WHAT TO PRODUCE:
Please set down each of the lines below once more, exactly, omitting all pictures.

##### SOURCE DATA

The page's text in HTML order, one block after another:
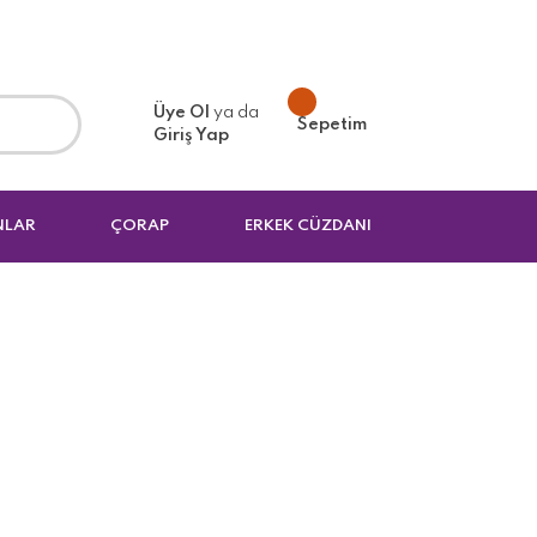
Üye Ol ya da
Giriş Yap
Sepetim
ÇORAP ERKEK CÜZDANI
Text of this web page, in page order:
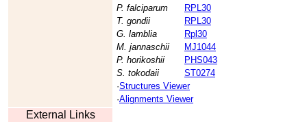
P. falciparum
RPL30
T. gondii
RPL30
G. lamblia
Rpl30
M. jannaschii
MJ1044
P. horikoshii
PHS043
S. tokodaii
ST0274
·Structures Viewer
·Alignments Viewer
External Links
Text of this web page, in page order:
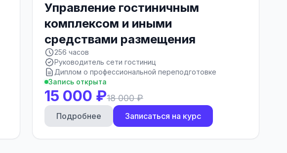
Управление гостиничным
комплексом и иными
средствами размещения
256 часов
Руководитель сети гостиниц
Диплом о профессиональной переподготовке
Запись открыта
15 000 ₽18 000 ₽
Подробнее Записаться на курс
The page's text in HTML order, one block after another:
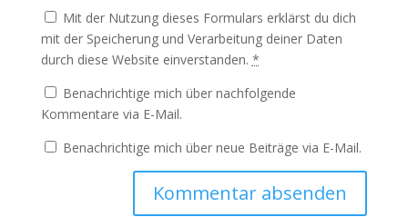
Mit der Nutzung dieses Formulars erklärst du dich
mit der Speicherung und Verarbeitung deiner Daten
durch diese Website einverstanden. *
Benachrichtige mich über nachfolgende
Kommentare via E-Mail.
Benachrichtige mich über neue Beiträge via E-Mail.
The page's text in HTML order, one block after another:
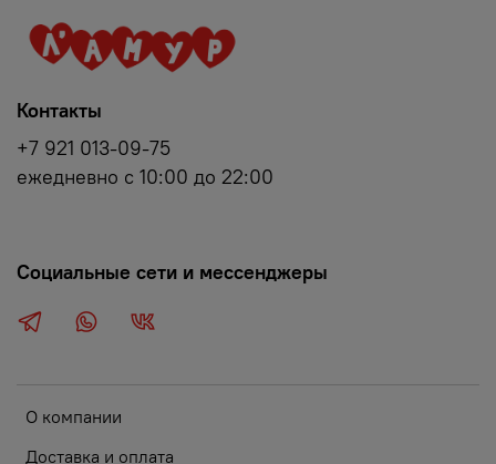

##########

WRITTEN SOLUTION:
The page's text in HTML order, one block after another:
Üye Ol ya da
Giriş Yap
Sepetim
ÇORAP ERKEK CÜZDANI
Text of this web page, in page order:
P. falciparum
RPL30
T. gondii
RPL30
G. lamblia
Rpl30
M. jannaschii
MJ1044
P. horikoshii
PHS043
S. tokodaii
ST0274
·Structures Viewer
·Alignments Viewer
External Links
Text of this web page, in page order:
Управление гостиничным
комплексом и иными
средствами размещения
256 часов
Руководитель сети гостиниц
Диплом о профессиональной переподготовке
Запись открыта
15 000 ₽18 000 ₽
Подробнее Записаться на курс
The page's text in HTML order, one block after another:
Mit der Nutzung dieses Formulars erklärst du dich
mit der Speicherung und Verarbeitung deiner Daten
durch diese Website einverstanden. *
Benachrichtige mich über nachfolgende
Kommentare via E-Mail.
Benachrichtige mich über neue Beiträge via E-Mail.
The page's text in HTML order, one block after another:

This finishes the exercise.